Starting point is 00:07:54 And there is an opportunity for an interface there in a post-intervention scenario. But if you think it's going to be simple, it is not. At the moment, the path that we seem to be on is a little bit reminiscent of American strategies during the Cold War, where we indirectly or directly propped up authoritarian governments who would do what we wanted vis-a-vis the Soviet Union. The difference this time around is motivation. It's much more similar to late 1800s strategies where the United States would go in militarily, knock off the government or make a fuss in order to enforce contractual norms that were not
Starting point is 00:08:34 established by the U.S. government, but they were established by U.S. corporations. And we called that dollar diplomacy back in the day, and some version of that seems to be where we're headed right now.
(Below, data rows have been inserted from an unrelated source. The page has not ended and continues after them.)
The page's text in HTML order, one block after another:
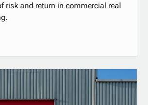
risk and return in commercial real
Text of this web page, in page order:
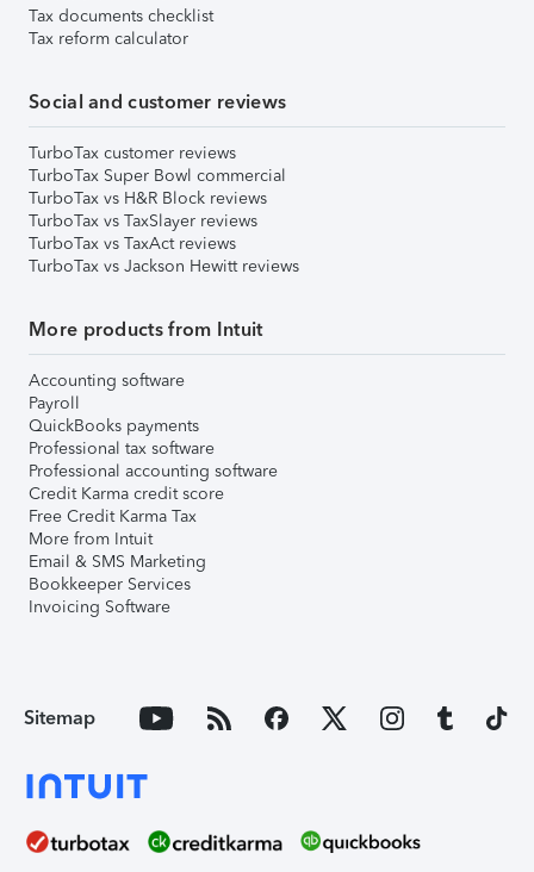
Tax documents checklist
Tax reform calculator
Social and customer reviews
TurboTax customer reviews
TurboTax Super Bowl commercial
TurboTax vs H&R Block reviews
TurboTax vs TaxSlayer reviews
TurboTax vs TaxAct reviews
TurboTax vs Jackson Hewitt reviews
More products from Intuit
Accounting software
Payroll
QuickBooks payments
Professional tax software
Professional accounting software
Credit Karma credit score
Free Credit Karma Tax
More from Intuit
Email & SMS Marketing
Bookkeeper Services
Invoicing Software
Sitemap
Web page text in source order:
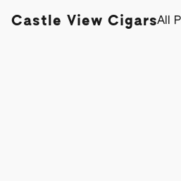
Castle View CigarsAll
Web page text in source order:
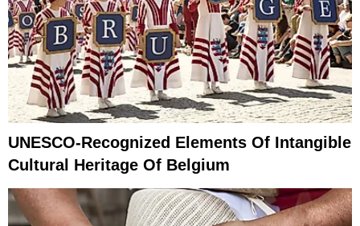
UNESCO-Recognized Elements Of Intangible
Cultural Heritage Of Belgium

It's going to be a very rocky road because for the dollar diplomacy to work, the United States has to both build up institutions here to manage it and knock down institutions there to enforce it. It is kind of an ugly system, but if it works, and I'm trying to say this in as a moral point of view as possible, it does, allow the United States to treat Latin America like what it is. Its strategic backyard, but then also make it its economic backyard. But I will warn you, where we are today, the U.S. government is unprepared for this, and U.S. corporations are unprepared for this, because for the last 80 years, we have drilled into every American company that rule of law on a global basis is the first issue.
Starting point is 00:09:33 And dollar diplomacy by default says it's not.